Teil 1 der Back-to-Back-Derby-Serie konnten die Schläfer vom Neckar gegen den TV Derendingen 4 ja bereits erfolgreich abschließen. Die zweite Episode ließ aber nicht lange auf sich warten. Genau eine Woche nach dem Hinspielerfolg trafen beide Teams wieder aufeinander. Die TVD Allstars hatten Rachegelüste im Gepäck und wollten sich für die deutliche Hinspielpleite umfassend revanchieren.

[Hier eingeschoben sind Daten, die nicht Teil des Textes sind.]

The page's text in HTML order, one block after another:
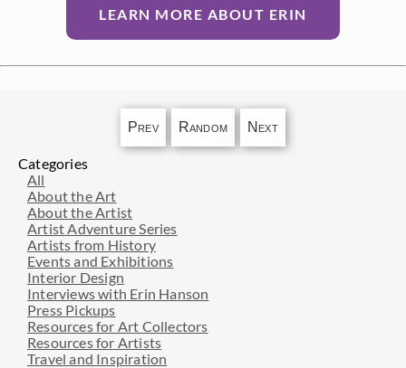
LEARN MORE ABOUT ERIN
Prev Random Next
Categories
All
About the Art
About the Artist
Artist Adventure Series
Artists from History
Events and Exhibitions
Interior Design
Interviews with Erin Hanson
Press Pickups
Resources for Art Collectors
Resources for Artists
Travel and Inspiration
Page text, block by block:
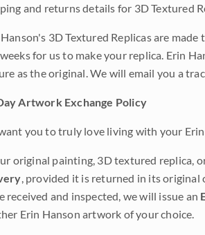
and returns details for 3D Textured
3D Textured Replicas are
for us to make your replica. Erin
as the original. We will email you a
Artwork Exchange Policy
you to truly love living with your
original painting, 3D textured replica,
, provided it is returned in its
received and inspected, we will issue an
Erin Hanson artwork of your choice.
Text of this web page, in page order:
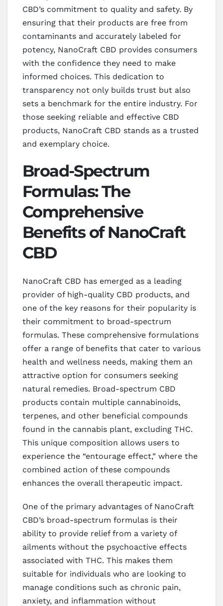
CBD’s commitment to quality and safety. By
ensuring that their products are free from
contaminants and accurately labeled for
potency, NanoCraft CBD provides consumers
with the confidence they need to make
informed choices. This dedication to
transparency not only builds trust but also
sets a benchmark for the entire industry. For
those seeking reliable and effective CBD
products, NanoCraft CBD stands as a trusted
and exemplary choice.
Broad-Spectrum
Formulas: The
Comprehensive
Benefits of NanoCraft
CBD
NanoCraft CBD has emerged as a leading
provider of high-quality CBD products, and
one of the key reasons for their popularity is
their commitment to broad-spectrum
formulas. These comprehensive formulations
offer a range of benefits that cater to various
health and wellness needs, making them an
attractive option for consumers seeking
natural remedies. Broad-spectrum CBD
products contain multiple cannabinoids,
terpenes, and other beneficial compounds
found in the cannabis plant, excluding THC.
This unique composition allows users to
experience the “entourage effect,” where the
combined action of these compounds
enhances the overall therapeutic impact.
One of the primary advantages of NanoCraft
CBD’s broad-spectrum formulas is their
ability to provide relief from a variety of
ailments without the psychoactive effects
associated with THC. This makes them
suitable for individuals who are looking to
manage conditions such as chronic pain,
anxiety, and inflammation without
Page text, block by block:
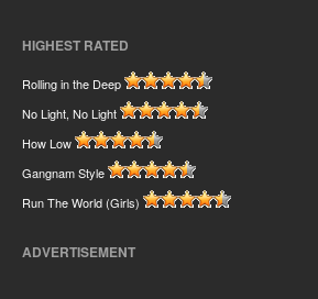
HIGHEST RATED
Rolling in the Deep
No Light, No Light
How Low
Gangnam Style
Run The World (Girls)
ADVERTISEMENT
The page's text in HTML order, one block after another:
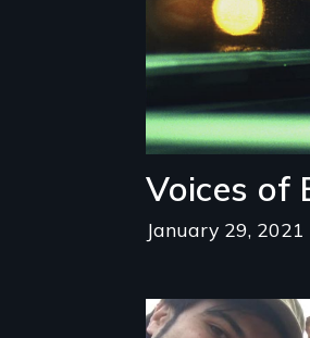
Voices of
January 29, 2021
Image

Nicht nur der TVD hatte dabei einen Neuling in seinen Reihen. Auch die Schläfer vom Neckar konnten einen kurzfristigen Neuzugang vermelden: Ilias El Aita (umfassender Bericht folgt!) konnte ebenfalls schon bei diesem Derby mitwirken. In einem Spiel, das nicht unbedingt zu den Leckerbissen des Basketballsports zählen dürfte, konnten sich die Schläfer vom Neckar danke einer tollen Teamleistung ein zweites Mal gegen den Tübinger Vorstadt-Klub durchsetzen. Der 70:55 Erfolg war das Ergebnis aufopferungsvoller Mannschaftsdienste, die jeder der Beteiligten bereit war zu leisten. Den Sieg hat man sich dadurch als Team verdient. Derby-Mission accomplished!

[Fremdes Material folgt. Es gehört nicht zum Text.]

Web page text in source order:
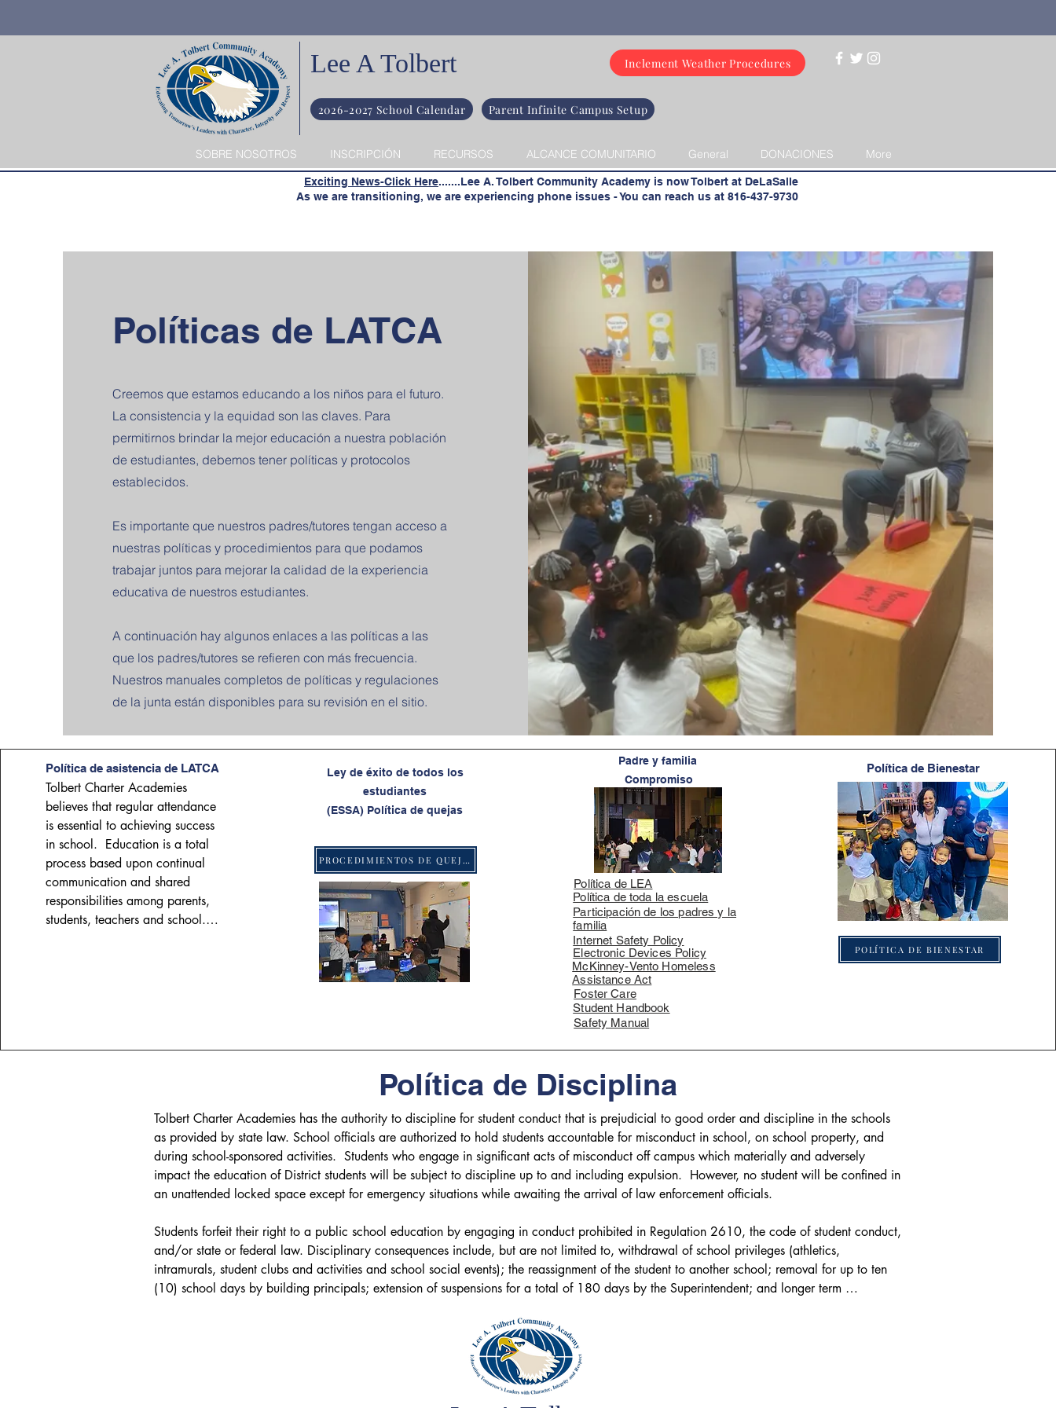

Es ist gerade einmal eine Woche her, da standen sich beide Mannschaften zuletzt gegenüber. Nun folgte Teil 2 des Back-to-Back-Derbies gegen den TV Derendingen 4. Die sogenannten TVD Allstars hatten in der Vorwoche noch eine schmerzhafte 45:75 Niederlage gegen den Schläfer vom Neckar hinnehmen müssen. Dies sollte sich dieses Mal nach ihrem Geschmack aber nicht wiederholen. Zwar ging es in dieser Partie vor allem um die oft zitierte Ehre, mit einem Auge schielten die Gäste aus der Tübinger Vorstadt aber auch noch auf die symbolisch existierende „Goldene Ananas“. Dieser Meistertitel ist ein Ehrentitel und Meister muss man ja erstmal werden. Die Schläfer vom Neckar peilen aber dasselbe Ziel an, weshalb sie sicher kein Spiel einfach so verloren geben. Schon gar nicht ein Derby! Dennoch standen die Zeichen vor der Begegnung nicht gerade gut. Mit Fabian Herwig (Urlaub im fernen Afrika) und Patrick „Matze“ Schaefer fehlten nicht nur zwei sehr sympathische Menschen, sondern auch gleich durchschnittlich 30 Schläfer-Punkte. Und auch sonst kündigten sich nicht viele Schläfer für das Derby an. Gianni Greco ließ sich aber etwas einfallen und kaufte kurzfristig einen Neuzugang aus Leverkusen ein. Dieser hatte sich zufällig auf der Schläfer-Website verlaufen und wurden gleich in die Trainingshalle der Tübinger Basketballer entführt. Am Ende eines harten Work-Out-Programms wurde Ilias El Aita dann ein Vertragsangebot unterbreitet. Noch schwindelig im Kopf von Thomas Hofmanns Dreipunkt-Festival unterschrieb er dann auch gleich den Knebelvertrag. Somit war er dann auch gleich für das Derby gegen den TVD einsatzbereit.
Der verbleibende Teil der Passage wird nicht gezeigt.